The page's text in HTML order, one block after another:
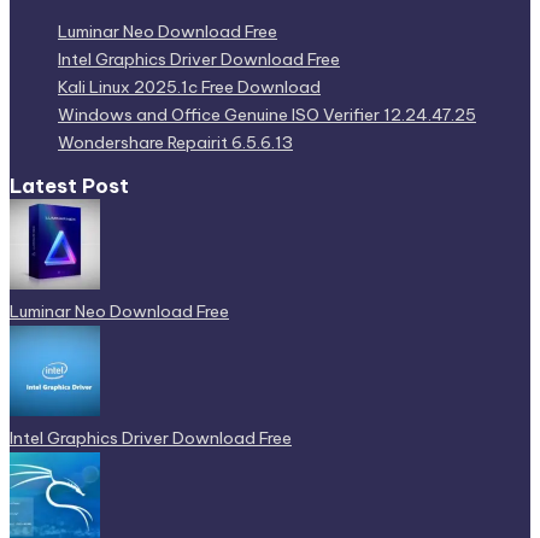
Luminar Neo Download Free
Intel Graphics Driver Download Free
Kali Linux 2025.1c Free Download
Windows and Office Genuine ISO Verifier 12.24.47.25
Wondershare Repairit 6.5.6.13
Latest Post
Luminar Neo Download Free
Intel Graphics Driver Download Free

________

Exercise instructions -> If you see a picture in the listing, skip it while copying everything else exactly.

Answer to this problem ->
The page's text in HTML order, one block after another:
Luminar Neo Download Free
Intel Graphics Driver Download Free
Kali Linux 2025.1c Free Download
Windows and Office Genuine ISO Verifier 12.24.47.25
Wondershare Repairit 6.5.6.13
Latest Post
Luminar Neo Download Free
Intel Graphics Driver Download Free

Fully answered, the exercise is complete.